▸ Task item
Your answer is every line of the material below in which the string "must" occurs.

▸ Source material
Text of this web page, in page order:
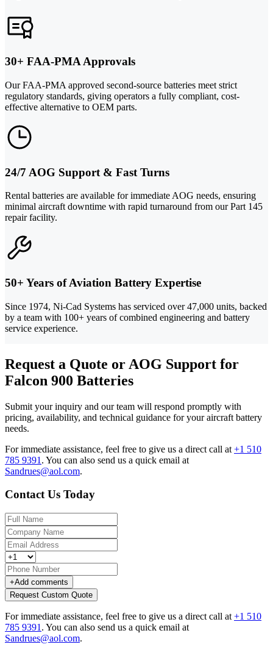
30+ FAA-PMA Approvals
Our FAA-PMA approved second-source batteries meet strict
regulatory standards, giving operators a fully compliant, cost-
effective alternative to OEM parts.
24/7 AOG Support & Fast Turns
Rental batteries are available for immediate AOG needs, ensuring
minimal aircraft downtime with rapid turnaround from our Part 145
repair facility.
50+ Years of Aviation Battery Expertise
Since 1974, Ni-Cad Systems has serviced over 47,000 units, backed
by a team with 100+ years of combined engineering and battery
service experience.
Request a Quote or AOG Support for
Falcon 900 Batteries
Submit your inquiry and our team will respond promptly with
pricing, availability, and technical guidance for your aircraft battery
needs.
For immediate assistance, feel free to give us a direct call at +1 510
785 9391 . You can also send us a quick email at
Sandrues@aol.com.
Contact Us Today
+Add comments
Request Custom Quote
For immediate assistance, feel free to give us a direct call at +1 510
785 9391 . You can also send us a quick email at
Sandrues@aol.com.
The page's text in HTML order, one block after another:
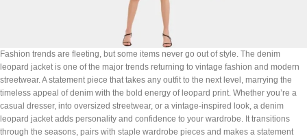
Fashion trends are fleeting, but some items never go out of style. The denim
leopard jacket is one of the major trends returning to vintage fashion and modern
streetwear. A statement piece that takes any outfit to the next level, marrying the
timeless appeal of denim with the bold energy of leopard print. Whether you’re a
casual dresser, into oversized streetwear, or a vintage-inspired look, a denim
leopard jacket adds personality and confidence to your wardrobe. It transitions
through the seasons, pairs with staple wardrobe pieces and makes a statement
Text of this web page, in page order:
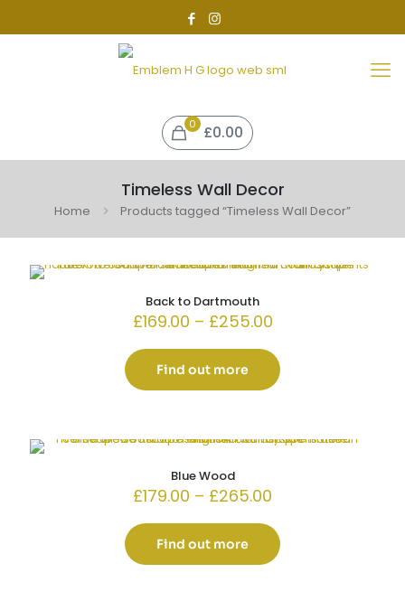
0 £0.00
Timeless Wall Decor
Home Products tagged “Timeless Wall Decor”
Back to Dartmouth
£169.00 – £255.00Price
£169.00
through
£255.00
Find out more
Blue Wood
£179.00 – £265.00
£179.00
through
£265.00
Find out more
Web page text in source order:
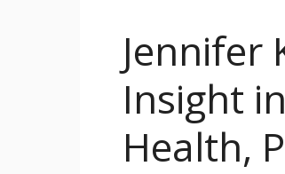
Jennifer
Insight
Health,
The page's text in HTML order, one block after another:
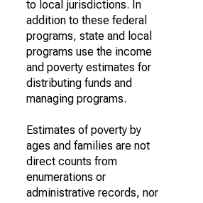
to local jurisdictions. In
addition to these federal
programs, state and local
programs use the income
and poverty estimates for
distributing funds and
managing programs.
Estimates of poverty by
ages and families are not
direct counts from
enumerations or
administrative records, nor
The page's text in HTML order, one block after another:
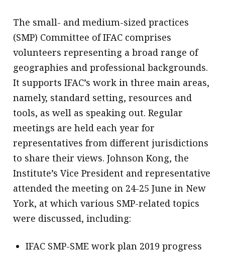
The small- and medium-sized practices
(SMP) Committee of IFAC comprises
volunteers representing a broad range of
geographies and professional backgrounds.
It supports IFAC’s work in three main areas,
namely, standard setting, resources and
tools, as well as speaking out. Regular
meetings are held each year for
representatives from different jurisdictions
to share their views. Johnson Kong, the
Institute’s Vice President and representative
attended the meeting on 24-25 June in New
York, at which various SMP-related topics
were discussed, including:
IFAC SMP-SME work plan 2019 progress
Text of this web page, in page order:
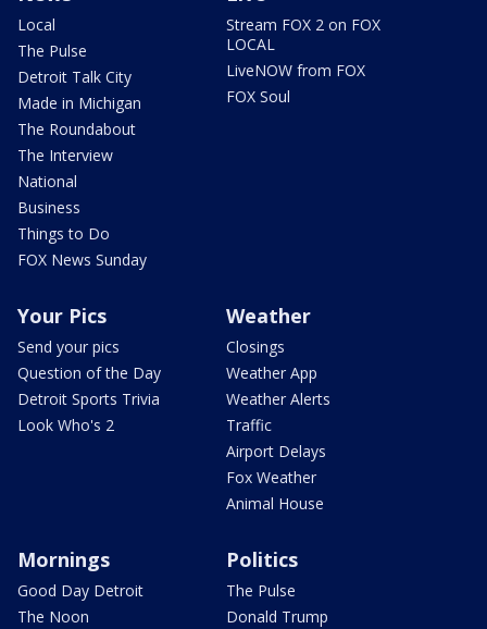
Local
The Pulse
Detroit Talk City
Made in Michigan
The Roundabout
The Interview
National
Business
Things to Do
FOX News Sunday
Stream FOX 2 on FOX
LOCAL
LiveNOW from FOX
FOX Soul
Your Pics
Send your pics
Question of the Day
Detroit Sports Trivia
Look Who's 2
Weather
Closings
Weather App
Weather Alerts
Traffic
Airport Delays
Fox Weather
Animal House
Mornings
Good Day Detroit
The Noon
Politics
The Pulse
Donald Trump
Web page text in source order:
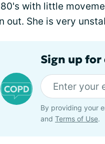
with little
out. She is very
Sign up for
By providing your
and Terms of Use.
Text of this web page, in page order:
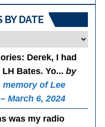
BY DATE
: Derek, I had
Bates. Yo...by
memory of Lee
March 6, 2024
was my radio
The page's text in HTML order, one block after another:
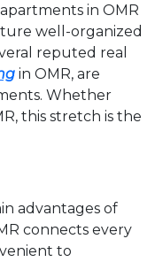
in OMR
well-organized
reputed real
in OMR, are
Whether
this stretch is the
advantages of
connects every
to
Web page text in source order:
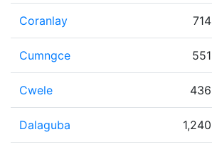
Coranlay 714
Cumngce 551
Cwele 436
Dalaguba 1,240
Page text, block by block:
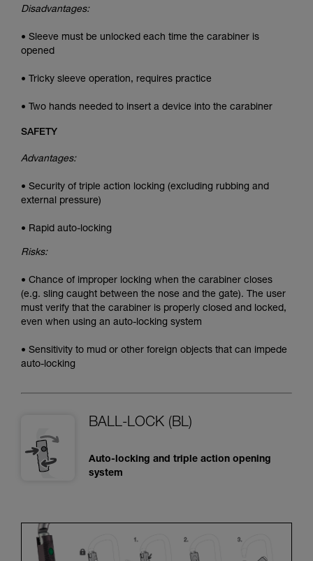
Disadvantages:
• Sleeve must be unlocked each time the carabiner is
opened
• Tricky sleeve operation, requires practice
• Two hands needed to insert a device into the carabiner
SAFETY
Advantages:
• Security of triple action locking (excluding rubbing and
external pressure)
• Rapid auto-locking
Risks:
• Chance of improper locking when the carabiner closes
(e.g. sling caught between the nose and the gate). The user
must verify that the carabiner is properly closed and locked,
even when using an auto-locking system
• Sensitivity to mud or other foreign objects that can impede
auto-locking
BALL-LOCK (BL)
Auto-locking and triple action opening
system
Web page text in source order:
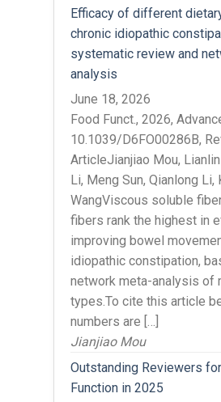
Efficacy of different
chronic idiopathic
systematic review and
analysis
June 18, 2026
Food Funct., 2026,
10.1039/D6FO00286B,
ArticleJianjiao Mou, Lianlin
Li, Meng Sun, Qianlong Li,
WangViscous soluble
fibers rank the highest in
improving bowel
idiopathic constipation,
network meta-analysis of
types.To cite this article
numbers are […]
Jianjiao Mou
Outstanding Reviewers
Function in 2025

▸ Written reply
• Sleeve must be unlocked each time the carabiner is
must verify that the carabiner is properly closed and locked,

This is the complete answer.